Marcos Lisboa | Gastamos muito, mas gastamos mal no Brasil

1

O debate econômico usualmente contrapesos desenvolvimentistas, que defendem maior participação do Estado, e liberais, que criticam o tamanho excessivo do setor público e suas intervenções fracassadas.

Por um lado, o Estado tem o papel de garantir as oportunidades de promoção e promover o bem comum. Por outro lado, como tentativas de governo estimular o desenvolvimento, por meio de estatutos ou de subsídios ao setor privado, foram induzidos na última das últimas medidas.

Esse debate, no entanto, ignora um aspecto essencial: uma ineficiência do setor público no Brasil.
O governo gasta mais do que outros países emergentes, mas os resultados decepcionam. Apesar de despesa com educação aumentada de 3,9% do PIB em 2000 para 6,2% em 2015, continuamos com baixos indicadores de aprendizado no ensino médio.

Algo semelhante ocorreu com o percentual de pessoas abaixo da linha de pobreza, que caiu menos do que a maioria dos salários com índices semelhantes em 1995.

Não é por falta de dinheiro.

A carga tributária passou de 24% do PIB em 1991 para 33% em 2018, tornando-se uma das maiores entre os emergentes. A despeito disso, temos uma maior vida pública , resultado do crescimento expressivo da despesa.

No caso dos estados, essa expansão contínua é registrada, principalmente, pelos benefícios por tempo de serviço e aposentadorias precoces, que inflam a folha de pagamentos.

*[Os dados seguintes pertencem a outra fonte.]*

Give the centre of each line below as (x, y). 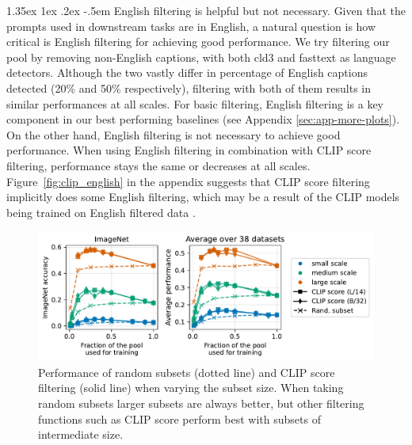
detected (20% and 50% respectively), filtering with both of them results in (189, 87)
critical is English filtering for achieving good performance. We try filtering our (198, 42)
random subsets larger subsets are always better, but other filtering (201, 403)
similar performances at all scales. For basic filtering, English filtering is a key (195, 103)
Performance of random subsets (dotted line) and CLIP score (187, 372)
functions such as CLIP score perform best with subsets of (179, 418)
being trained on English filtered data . (101, 212)
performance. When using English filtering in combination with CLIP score (189, 150)
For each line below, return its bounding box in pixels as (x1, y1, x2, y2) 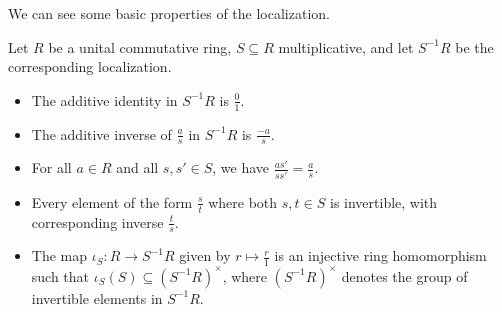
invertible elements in (31, 287, 163, 308)
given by (179, 245, 231, 266)
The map (31, 245, 88, 266)
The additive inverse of (31, 123, 172, 144)
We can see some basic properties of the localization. (8, 3, 330, 23)
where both (208, 191, 278, 212)
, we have (212, 157, 270, 178)
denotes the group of (341, 265, 468, 286)
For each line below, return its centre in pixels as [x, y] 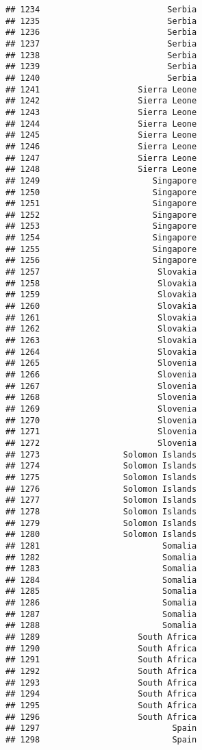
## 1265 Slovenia [101, 363]
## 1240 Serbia [101, 78]
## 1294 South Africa [101, 694]
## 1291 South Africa [101, 660]
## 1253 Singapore [101, 226]
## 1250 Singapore [101, 192]
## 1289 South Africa [101, 637]
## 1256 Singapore [101, 261]
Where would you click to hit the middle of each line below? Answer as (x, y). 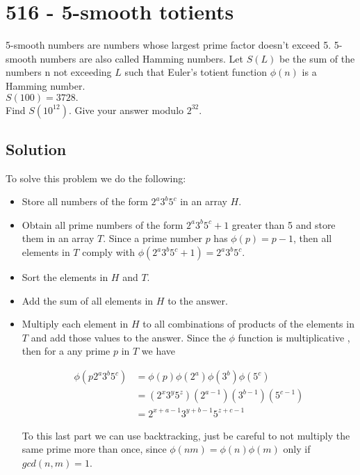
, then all (313, 238)
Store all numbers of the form (85, 201)
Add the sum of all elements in (88, 300)
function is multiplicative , (294, 337)
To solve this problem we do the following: (96, 178)
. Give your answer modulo (126, 110)
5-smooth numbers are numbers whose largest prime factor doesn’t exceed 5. (169, 45)
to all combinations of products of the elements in (248, 324)
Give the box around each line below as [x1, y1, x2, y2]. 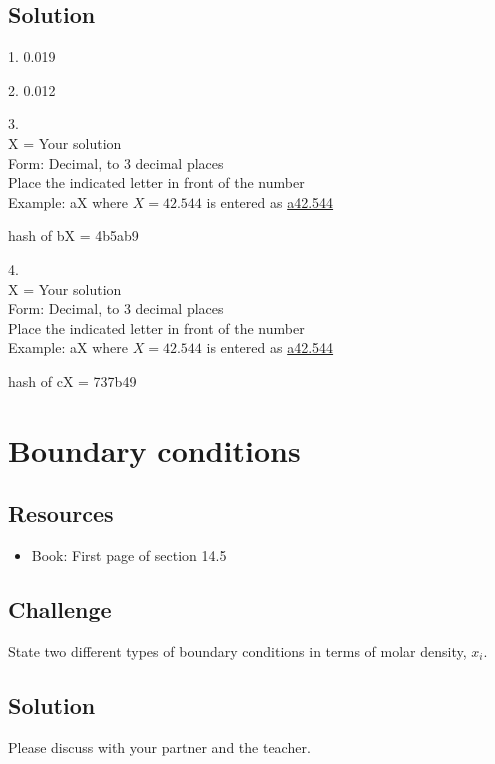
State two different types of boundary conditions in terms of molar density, [8, 640, 467, 661]
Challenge [8, 594, 112, 625]
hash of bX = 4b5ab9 [8, 225, 139, 246]
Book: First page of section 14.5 [31, 545, 227, 566]
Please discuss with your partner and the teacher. [8, 736, 311, 757]
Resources [8, 498, 114, 529]
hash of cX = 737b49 [8, 370, 137, 391]
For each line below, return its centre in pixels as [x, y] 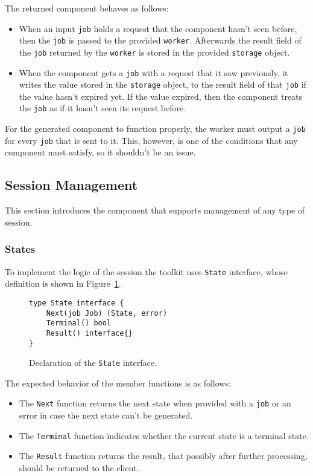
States [20, 249]
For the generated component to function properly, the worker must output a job [155, 129]
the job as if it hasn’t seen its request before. [103, 108]
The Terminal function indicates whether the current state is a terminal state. [164, 435]
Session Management [71, 185]
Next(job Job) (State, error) [107, 313]
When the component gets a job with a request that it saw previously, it [153, 72]
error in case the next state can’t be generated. [106, 415]
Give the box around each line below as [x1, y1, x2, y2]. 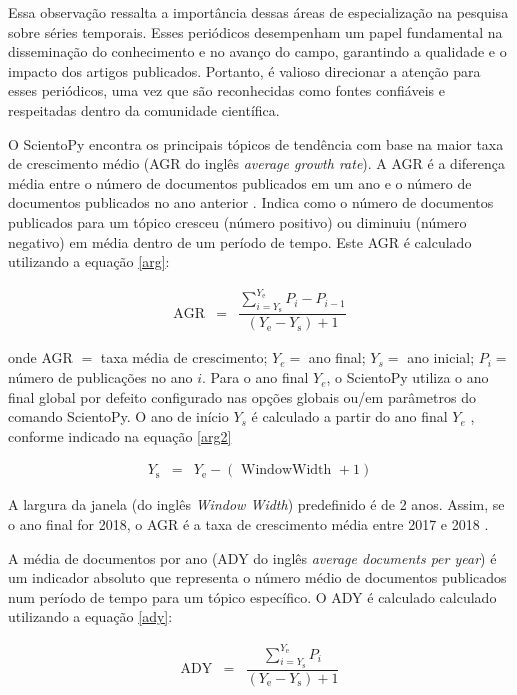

A sua despesa com pessoal subiu 50% da receita corrente líquida em 2008 para 63% em 2017 , com Salários em média 31% maiores que recebem pessoas com formação semelhante no setor privado, sem contar com a aposentadoria mais benevolente.

A reforma da Previdência • permitido que os estados elevem o tempo mínimo de serviço e a alocação de contribuição dos servidores.

Dos 26 estados, por, 23 cartazes aumentaram o tempo de atividade dos militares, alguns fizeram mudanças de temperatura, outros nada aprovaram depois da reforma. Entre eles està £ o Minas Gerais , que atrasa o pagamento de salários, e o Rio de Janeiro, que nà £ o tem recursos para cuidar da saúde e proteger o plano de recuperação acordado com a União em troca da suspensão do pagamento de dívidas.

Governadores com dificuldade de pagar suas obrigações concedidas recentemente reajustam os salários. Tribunais de justiça se valem de auxÃlios e indenizações para garantir contracheques bem acima do teto constitucional.

Nesta crise , em que lucros desabam e Trabalhadores perdidos no emprego , o Supremo determinou que os salários dos servidores não podem ser reduzidos .

O tema não deve ser mais ou menos Estado, mas sim para o governo, que custa muito para a cidadania, falha tanto para servir a sociedade.